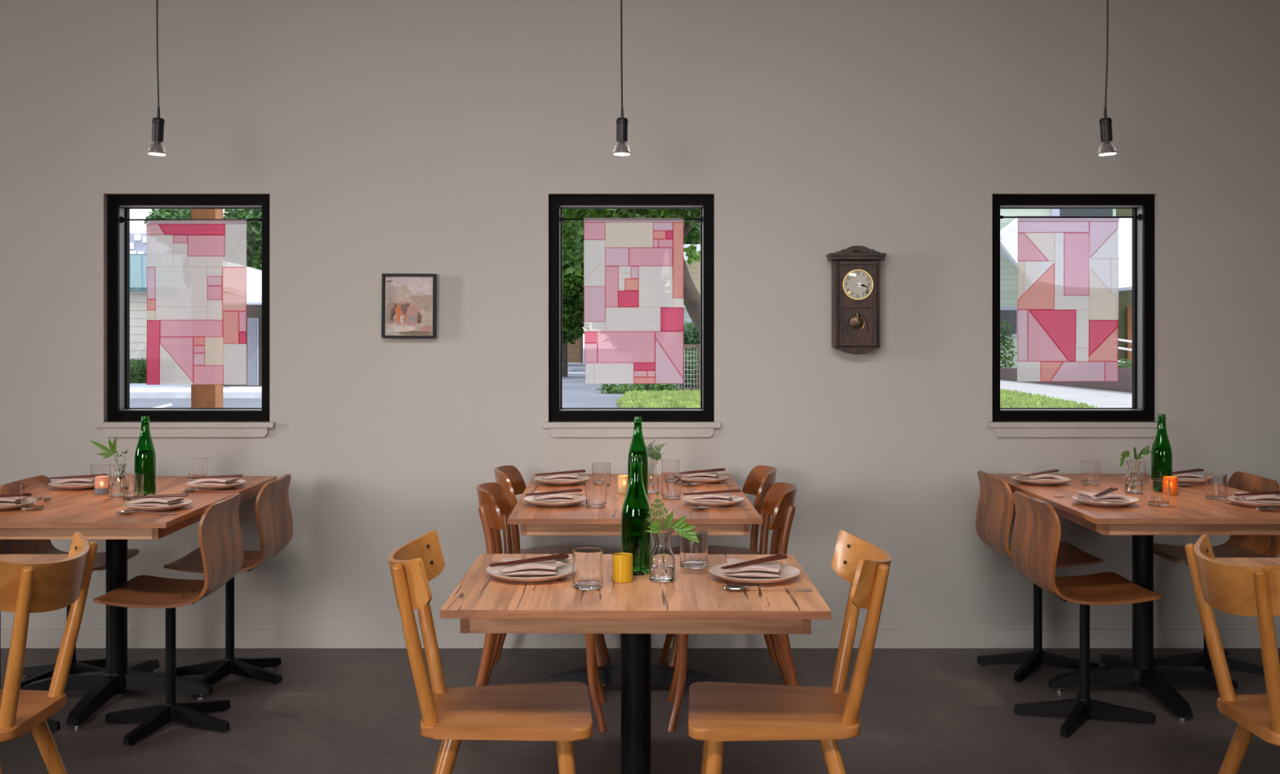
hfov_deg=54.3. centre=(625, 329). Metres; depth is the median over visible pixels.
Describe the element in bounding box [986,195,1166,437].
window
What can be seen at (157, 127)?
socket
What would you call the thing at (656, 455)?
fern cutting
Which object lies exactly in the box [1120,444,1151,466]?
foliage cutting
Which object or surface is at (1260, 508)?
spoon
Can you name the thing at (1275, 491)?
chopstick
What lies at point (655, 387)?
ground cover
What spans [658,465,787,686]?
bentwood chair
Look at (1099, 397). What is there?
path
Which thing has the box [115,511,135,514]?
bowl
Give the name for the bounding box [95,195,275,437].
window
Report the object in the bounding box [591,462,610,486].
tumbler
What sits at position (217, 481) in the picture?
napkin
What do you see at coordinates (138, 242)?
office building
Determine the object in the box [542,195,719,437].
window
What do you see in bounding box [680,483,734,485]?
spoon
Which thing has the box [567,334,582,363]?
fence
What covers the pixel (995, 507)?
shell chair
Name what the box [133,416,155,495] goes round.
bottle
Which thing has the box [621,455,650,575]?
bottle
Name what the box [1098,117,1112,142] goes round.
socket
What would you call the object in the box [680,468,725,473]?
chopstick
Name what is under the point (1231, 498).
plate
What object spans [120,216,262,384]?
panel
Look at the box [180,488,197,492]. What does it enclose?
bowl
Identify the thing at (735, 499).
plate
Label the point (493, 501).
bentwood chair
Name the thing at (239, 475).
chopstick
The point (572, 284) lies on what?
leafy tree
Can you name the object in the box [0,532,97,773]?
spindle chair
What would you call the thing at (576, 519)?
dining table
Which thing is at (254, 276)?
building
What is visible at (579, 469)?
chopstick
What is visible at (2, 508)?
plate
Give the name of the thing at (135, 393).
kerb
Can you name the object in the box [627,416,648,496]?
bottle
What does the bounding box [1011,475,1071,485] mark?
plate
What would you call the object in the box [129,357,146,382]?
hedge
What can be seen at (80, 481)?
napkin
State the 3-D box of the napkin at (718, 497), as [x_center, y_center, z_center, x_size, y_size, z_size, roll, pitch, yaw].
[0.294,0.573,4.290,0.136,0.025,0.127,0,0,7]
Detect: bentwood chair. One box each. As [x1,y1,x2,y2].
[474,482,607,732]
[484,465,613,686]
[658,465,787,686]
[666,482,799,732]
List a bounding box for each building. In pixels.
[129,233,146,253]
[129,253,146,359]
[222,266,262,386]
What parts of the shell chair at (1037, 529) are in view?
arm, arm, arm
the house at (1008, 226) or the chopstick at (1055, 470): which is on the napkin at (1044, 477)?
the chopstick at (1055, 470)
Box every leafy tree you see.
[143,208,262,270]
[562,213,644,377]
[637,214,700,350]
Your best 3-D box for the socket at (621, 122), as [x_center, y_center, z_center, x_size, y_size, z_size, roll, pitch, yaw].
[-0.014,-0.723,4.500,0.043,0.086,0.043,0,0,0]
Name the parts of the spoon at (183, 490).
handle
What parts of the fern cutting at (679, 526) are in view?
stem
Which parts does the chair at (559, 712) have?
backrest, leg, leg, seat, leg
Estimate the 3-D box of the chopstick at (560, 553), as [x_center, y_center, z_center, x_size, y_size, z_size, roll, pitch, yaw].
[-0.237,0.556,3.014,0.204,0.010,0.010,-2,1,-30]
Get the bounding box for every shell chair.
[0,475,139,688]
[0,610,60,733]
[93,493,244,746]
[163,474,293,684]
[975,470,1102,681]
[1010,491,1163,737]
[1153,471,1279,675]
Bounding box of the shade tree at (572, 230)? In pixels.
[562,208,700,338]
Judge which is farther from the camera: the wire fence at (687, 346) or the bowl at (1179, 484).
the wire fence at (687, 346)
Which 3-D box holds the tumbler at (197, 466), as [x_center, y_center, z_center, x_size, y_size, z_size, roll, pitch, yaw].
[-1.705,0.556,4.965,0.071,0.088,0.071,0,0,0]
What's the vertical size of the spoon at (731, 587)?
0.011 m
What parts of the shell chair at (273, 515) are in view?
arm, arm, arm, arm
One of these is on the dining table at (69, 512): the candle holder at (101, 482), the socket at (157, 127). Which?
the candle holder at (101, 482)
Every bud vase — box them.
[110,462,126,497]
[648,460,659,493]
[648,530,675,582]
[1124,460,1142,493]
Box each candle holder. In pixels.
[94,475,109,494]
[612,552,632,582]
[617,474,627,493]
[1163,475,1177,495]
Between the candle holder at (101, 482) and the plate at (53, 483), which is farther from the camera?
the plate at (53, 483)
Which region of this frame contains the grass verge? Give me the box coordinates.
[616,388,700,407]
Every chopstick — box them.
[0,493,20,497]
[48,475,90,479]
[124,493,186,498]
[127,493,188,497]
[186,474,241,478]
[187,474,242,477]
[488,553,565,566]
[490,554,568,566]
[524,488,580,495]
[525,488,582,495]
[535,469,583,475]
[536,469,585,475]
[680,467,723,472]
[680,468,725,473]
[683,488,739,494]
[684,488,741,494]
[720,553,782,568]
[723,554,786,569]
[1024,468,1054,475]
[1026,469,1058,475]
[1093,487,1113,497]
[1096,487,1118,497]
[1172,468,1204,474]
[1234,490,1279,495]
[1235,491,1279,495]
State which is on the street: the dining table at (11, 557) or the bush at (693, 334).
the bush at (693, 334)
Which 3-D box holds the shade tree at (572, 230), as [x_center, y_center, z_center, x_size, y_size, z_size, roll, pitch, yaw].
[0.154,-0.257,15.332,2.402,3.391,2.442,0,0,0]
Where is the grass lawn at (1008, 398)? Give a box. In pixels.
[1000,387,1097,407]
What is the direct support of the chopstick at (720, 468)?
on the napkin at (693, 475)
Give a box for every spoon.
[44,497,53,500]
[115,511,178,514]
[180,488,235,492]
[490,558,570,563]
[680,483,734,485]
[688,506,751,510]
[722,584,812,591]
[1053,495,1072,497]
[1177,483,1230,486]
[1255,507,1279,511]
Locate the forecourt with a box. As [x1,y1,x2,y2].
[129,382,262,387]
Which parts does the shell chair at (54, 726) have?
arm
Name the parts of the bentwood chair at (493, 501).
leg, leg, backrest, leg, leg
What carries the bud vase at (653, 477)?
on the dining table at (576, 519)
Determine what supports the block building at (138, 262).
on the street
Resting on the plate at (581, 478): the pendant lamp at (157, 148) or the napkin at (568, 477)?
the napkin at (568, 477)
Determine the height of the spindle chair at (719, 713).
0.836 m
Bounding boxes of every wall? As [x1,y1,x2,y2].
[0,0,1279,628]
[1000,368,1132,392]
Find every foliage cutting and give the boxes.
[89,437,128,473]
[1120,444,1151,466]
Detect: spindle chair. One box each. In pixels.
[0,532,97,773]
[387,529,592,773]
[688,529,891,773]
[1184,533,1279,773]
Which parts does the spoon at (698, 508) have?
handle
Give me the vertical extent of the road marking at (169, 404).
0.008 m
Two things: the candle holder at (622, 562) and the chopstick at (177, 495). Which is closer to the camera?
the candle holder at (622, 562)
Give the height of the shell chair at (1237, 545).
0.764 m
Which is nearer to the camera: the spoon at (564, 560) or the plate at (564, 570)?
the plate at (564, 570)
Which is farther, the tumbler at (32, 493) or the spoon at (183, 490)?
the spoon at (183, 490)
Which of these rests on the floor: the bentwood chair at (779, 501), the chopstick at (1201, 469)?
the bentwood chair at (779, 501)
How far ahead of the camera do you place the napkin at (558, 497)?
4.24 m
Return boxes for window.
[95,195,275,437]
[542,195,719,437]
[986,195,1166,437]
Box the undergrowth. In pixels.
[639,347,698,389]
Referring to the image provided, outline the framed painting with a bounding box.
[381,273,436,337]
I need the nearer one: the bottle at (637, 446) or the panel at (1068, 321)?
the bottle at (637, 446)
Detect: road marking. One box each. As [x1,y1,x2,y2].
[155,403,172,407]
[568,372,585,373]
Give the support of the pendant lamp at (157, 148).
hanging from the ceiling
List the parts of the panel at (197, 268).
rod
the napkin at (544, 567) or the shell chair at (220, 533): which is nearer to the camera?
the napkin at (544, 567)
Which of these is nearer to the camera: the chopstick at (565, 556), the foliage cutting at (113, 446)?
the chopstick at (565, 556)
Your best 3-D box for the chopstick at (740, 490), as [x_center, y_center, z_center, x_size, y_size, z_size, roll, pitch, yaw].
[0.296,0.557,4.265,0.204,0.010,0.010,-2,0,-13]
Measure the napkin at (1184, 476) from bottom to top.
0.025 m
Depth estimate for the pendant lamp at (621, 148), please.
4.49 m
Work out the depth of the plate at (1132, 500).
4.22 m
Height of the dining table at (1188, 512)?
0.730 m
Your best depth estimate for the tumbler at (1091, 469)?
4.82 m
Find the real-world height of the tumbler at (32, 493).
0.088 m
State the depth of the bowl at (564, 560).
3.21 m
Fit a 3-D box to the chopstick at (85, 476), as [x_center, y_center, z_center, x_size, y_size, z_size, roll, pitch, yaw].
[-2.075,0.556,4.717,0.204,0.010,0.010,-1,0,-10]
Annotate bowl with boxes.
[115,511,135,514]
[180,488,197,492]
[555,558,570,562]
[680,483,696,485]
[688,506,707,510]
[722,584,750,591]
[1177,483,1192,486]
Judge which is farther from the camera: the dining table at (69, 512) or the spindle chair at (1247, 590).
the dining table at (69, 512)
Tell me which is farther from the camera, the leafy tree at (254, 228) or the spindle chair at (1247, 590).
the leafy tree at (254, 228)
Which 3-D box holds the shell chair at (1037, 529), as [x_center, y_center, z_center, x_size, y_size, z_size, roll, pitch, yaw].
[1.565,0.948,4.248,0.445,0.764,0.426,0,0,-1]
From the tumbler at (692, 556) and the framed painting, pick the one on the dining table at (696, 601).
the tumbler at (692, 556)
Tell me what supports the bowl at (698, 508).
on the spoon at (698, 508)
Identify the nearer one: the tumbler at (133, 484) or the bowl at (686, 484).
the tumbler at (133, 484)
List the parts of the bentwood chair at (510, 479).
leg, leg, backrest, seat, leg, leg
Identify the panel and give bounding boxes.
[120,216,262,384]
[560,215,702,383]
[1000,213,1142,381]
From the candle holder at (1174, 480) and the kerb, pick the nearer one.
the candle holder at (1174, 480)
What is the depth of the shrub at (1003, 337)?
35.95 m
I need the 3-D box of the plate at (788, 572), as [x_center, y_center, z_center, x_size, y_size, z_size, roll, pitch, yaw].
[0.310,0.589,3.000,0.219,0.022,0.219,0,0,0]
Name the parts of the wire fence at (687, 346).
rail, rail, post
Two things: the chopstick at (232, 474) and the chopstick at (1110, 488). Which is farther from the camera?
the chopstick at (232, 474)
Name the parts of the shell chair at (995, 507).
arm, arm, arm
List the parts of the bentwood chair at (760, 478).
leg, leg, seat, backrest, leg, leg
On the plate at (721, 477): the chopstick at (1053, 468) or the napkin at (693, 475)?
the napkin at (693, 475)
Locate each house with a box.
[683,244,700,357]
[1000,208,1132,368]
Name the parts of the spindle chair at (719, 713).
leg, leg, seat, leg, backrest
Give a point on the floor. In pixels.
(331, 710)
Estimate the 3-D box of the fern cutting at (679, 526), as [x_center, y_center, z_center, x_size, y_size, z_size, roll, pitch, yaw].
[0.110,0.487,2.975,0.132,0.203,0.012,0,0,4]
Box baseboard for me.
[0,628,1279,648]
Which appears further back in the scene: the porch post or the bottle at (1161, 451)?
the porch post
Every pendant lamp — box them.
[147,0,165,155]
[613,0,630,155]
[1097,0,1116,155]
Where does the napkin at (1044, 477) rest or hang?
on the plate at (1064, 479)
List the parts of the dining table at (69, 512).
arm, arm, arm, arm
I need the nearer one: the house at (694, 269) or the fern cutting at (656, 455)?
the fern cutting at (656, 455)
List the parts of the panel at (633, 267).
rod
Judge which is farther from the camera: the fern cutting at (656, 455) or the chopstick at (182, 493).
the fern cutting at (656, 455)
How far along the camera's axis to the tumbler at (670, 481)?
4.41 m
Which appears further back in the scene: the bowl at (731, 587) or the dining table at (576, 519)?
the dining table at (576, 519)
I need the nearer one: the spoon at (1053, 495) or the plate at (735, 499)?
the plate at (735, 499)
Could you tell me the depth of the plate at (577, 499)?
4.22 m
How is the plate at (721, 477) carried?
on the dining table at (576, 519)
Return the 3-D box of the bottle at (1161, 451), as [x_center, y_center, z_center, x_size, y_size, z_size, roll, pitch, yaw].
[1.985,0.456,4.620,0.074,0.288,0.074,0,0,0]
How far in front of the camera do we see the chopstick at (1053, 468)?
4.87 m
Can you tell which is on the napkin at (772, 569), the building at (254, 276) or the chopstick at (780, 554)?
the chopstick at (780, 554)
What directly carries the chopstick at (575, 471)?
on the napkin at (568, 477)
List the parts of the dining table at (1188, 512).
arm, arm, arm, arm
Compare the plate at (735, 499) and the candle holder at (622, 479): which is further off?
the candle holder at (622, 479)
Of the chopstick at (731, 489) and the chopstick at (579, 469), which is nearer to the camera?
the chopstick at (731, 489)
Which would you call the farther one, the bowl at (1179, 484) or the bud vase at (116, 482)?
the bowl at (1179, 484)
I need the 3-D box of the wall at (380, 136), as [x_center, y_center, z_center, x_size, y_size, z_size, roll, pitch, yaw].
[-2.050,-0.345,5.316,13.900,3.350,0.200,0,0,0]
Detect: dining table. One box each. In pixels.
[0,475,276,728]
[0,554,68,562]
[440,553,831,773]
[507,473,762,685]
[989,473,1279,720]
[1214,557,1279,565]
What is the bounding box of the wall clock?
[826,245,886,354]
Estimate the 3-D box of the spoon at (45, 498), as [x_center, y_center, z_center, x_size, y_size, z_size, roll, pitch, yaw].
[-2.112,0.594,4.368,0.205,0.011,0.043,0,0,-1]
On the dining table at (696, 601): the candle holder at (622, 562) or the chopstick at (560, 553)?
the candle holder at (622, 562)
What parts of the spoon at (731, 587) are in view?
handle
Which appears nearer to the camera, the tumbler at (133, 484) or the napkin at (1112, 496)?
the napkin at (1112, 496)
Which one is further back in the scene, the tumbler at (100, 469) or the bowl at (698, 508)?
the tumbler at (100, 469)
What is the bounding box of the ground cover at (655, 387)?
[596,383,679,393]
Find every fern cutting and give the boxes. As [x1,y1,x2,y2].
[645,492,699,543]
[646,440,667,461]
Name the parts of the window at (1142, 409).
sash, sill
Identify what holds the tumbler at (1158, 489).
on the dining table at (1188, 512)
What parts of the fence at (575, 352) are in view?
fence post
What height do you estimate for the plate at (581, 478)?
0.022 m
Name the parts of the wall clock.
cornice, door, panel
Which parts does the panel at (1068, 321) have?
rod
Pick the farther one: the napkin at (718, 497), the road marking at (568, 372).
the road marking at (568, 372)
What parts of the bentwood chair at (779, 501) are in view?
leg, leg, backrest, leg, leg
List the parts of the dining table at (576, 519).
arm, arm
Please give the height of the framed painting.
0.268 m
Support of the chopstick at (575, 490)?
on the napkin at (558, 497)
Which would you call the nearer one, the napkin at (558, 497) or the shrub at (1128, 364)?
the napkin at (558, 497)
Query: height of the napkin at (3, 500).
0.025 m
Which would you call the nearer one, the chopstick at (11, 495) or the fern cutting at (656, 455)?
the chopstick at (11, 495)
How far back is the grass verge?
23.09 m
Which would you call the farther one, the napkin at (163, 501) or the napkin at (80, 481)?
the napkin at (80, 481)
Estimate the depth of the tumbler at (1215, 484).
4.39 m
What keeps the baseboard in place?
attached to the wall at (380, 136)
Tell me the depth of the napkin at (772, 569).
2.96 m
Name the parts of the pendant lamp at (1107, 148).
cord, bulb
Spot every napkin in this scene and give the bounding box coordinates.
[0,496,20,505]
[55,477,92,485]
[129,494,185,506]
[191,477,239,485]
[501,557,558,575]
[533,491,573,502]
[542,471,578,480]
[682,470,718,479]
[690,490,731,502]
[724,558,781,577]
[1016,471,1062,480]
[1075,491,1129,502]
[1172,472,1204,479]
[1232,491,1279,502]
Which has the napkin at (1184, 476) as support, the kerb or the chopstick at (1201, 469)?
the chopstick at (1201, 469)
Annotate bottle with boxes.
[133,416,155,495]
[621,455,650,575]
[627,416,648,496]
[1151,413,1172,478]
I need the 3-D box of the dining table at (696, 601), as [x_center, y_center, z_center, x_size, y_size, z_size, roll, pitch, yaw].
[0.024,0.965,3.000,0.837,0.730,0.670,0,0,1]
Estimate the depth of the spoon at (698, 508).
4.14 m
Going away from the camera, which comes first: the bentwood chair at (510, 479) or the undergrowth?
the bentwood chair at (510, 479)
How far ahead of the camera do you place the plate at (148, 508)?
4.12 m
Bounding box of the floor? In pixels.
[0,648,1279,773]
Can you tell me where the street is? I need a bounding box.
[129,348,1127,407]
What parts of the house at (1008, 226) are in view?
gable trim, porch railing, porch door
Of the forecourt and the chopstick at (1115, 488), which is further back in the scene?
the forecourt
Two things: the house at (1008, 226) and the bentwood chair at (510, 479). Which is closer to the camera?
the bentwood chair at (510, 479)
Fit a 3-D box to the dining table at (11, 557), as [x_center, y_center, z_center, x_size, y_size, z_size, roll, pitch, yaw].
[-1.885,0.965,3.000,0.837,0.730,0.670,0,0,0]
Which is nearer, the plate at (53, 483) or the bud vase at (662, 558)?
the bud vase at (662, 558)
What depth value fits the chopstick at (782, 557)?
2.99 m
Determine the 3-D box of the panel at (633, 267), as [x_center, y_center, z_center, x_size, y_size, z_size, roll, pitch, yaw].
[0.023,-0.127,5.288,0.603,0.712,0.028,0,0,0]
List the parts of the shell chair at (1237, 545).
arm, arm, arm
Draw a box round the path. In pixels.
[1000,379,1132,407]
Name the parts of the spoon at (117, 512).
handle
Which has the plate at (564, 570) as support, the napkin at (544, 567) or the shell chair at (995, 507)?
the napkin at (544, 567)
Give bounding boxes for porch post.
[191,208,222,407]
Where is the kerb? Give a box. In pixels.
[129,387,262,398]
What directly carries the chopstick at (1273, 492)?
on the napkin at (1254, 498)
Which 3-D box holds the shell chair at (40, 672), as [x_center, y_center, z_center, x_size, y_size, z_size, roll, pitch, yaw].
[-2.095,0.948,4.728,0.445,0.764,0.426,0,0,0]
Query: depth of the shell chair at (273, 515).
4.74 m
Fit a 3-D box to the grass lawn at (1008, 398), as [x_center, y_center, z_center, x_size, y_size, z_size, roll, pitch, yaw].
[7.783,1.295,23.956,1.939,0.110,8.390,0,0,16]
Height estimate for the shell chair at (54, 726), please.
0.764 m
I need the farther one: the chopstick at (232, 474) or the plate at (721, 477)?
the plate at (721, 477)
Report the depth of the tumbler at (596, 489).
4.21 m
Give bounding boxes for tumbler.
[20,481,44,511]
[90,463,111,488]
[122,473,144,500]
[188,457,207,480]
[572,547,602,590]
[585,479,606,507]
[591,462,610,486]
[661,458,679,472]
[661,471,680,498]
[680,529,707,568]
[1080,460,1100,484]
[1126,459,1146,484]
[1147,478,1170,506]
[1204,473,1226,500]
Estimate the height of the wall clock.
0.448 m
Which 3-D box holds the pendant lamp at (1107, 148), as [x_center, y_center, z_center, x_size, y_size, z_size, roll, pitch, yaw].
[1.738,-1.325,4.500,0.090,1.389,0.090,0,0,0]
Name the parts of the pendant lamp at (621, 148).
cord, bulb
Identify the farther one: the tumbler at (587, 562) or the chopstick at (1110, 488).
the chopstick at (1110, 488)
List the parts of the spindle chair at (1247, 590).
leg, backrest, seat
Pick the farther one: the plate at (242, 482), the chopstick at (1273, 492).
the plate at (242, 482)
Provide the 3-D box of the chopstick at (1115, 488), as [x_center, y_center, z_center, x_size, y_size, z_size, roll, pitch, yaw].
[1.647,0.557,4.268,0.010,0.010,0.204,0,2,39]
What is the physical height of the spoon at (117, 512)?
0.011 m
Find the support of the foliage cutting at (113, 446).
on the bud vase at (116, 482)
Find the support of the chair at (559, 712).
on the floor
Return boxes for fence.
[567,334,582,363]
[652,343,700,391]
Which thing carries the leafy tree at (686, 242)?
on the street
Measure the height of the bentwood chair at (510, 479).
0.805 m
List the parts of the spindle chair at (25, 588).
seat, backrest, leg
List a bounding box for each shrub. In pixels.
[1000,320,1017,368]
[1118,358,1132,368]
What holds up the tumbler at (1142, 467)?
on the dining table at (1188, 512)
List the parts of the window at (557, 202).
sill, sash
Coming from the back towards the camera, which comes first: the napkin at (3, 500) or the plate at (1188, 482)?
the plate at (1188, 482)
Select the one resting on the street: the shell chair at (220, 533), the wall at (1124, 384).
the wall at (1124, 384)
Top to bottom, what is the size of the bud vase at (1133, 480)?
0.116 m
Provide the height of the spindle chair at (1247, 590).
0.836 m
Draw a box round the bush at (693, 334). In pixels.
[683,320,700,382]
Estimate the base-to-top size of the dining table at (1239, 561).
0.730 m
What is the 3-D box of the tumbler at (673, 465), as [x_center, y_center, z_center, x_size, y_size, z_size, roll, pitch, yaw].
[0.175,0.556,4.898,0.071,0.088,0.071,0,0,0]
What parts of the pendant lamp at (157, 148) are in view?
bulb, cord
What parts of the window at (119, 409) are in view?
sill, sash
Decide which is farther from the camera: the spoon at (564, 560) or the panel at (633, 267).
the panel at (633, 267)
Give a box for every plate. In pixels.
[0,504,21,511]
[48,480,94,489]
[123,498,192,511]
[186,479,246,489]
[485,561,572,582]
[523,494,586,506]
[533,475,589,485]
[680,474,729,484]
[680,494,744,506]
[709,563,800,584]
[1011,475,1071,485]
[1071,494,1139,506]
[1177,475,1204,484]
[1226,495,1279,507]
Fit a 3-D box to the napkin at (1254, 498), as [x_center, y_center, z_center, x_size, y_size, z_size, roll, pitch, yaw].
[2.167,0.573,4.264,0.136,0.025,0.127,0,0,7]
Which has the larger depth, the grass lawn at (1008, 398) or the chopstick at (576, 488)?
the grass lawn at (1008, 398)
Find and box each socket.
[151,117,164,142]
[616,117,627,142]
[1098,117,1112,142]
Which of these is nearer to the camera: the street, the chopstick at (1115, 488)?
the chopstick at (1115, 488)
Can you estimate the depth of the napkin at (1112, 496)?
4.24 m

- - - -

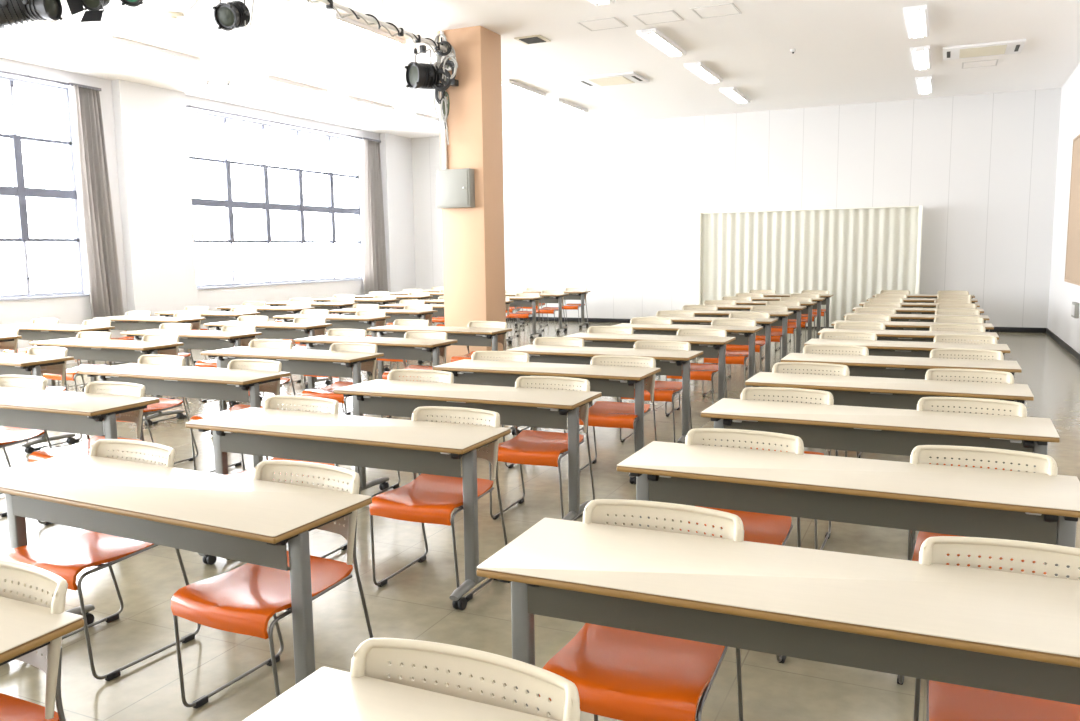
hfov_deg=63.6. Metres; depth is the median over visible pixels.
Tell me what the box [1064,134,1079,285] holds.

- - - -

__Exercise instructions__:
Which lines of the data contain "median"? Copy them all.

__Exercise response__:
hfov_deg=54.3. centre=(625, 329). Metres; depth is the median over visible pixels.
hfov_deg=63.6. Metres; depth is the median over visible pixels.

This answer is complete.